## ACTIVITY
Could you please find each line in the records that contains the word "lord" and copy it?

--- EXERCISE DATA ---

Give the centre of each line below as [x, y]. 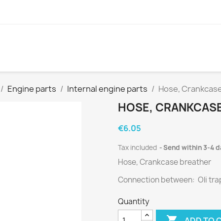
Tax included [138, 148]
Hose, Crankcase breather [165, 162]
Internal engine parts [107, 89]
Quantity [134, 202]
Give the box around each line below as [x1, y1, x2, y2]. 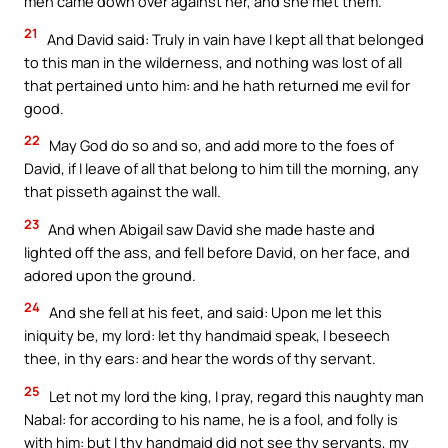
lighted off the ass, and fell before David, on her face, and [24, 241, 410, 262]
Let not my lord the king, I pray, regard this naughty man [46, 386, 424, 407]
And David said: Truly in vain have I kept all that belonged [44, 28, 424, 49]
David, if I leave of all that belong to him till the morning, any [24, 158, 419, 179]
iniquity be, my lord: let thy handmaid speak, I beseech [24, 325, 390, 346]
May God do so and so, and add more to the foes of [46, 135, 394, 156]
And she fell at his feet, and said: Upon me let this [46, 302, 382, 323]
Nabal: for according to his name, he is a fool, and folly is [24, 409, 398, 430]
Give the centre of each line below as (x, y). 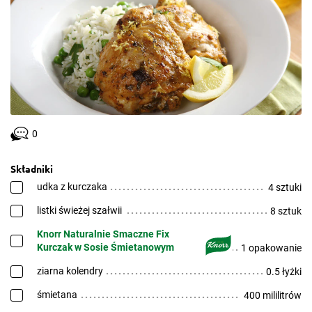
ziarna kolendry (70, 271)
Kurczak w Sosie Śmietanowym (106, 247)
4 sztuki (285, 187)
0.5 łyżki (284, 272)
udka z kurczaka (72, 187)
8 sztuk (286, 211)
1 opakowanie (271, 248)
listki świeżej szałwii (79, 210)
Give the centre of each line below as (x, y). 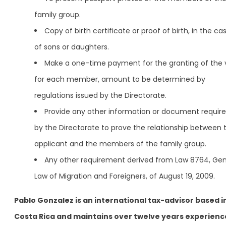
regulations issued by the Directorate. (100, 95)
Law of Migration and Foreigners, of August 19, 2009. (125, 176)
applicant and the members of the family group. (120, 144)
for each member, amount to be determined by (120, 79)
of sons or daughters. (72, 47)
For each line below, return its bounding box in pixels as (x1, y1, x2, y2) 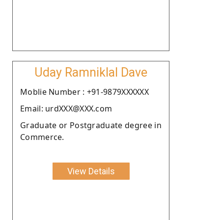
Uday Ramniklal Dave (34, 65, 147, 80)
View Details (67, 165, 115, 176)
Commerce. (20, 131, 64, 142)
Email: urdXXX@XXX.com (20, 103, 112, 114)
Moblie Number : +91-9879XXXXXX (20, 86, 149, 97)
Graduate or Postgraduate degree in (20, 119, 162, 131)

---
--- EXERCISE DATA ---

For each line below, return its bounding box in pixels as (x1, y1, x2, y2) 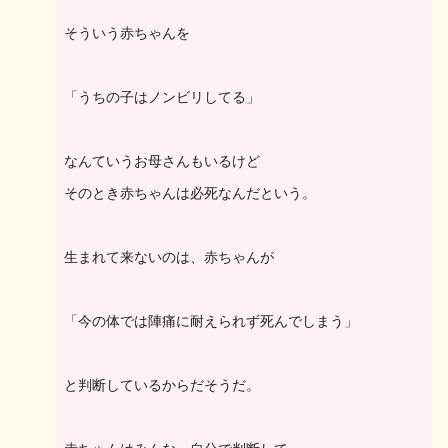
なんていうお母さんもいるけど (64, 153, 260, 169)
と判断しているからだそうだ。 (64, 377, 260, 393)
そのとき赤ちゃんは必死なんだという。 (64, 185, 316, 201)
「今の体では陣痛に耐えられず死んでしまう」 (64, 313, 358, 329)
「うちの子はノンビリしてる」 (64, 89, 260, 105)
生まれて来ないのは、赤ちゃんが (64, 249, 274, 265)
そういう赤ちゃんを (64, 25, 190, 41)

---
--- EXERCISE DATA ---

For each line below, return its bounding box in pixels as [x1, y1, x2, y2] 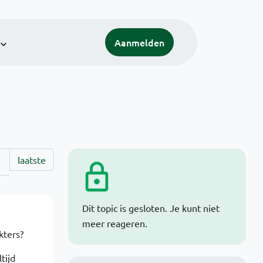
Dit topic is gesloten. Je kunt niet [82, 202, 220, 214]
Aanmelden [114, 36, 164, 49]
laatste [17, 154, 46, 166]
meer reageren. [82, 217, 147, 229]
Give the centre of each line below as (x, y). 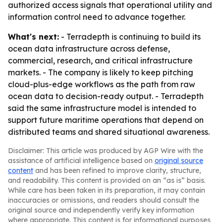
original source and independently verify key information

---

## EXERCISE RESULT
Let not my lord the king, I pray, regard this naughty man [46, 386, 424, 407]
iniquity be, my lord: let thy handmaid speak, I beseech [24, 325, 390, 346]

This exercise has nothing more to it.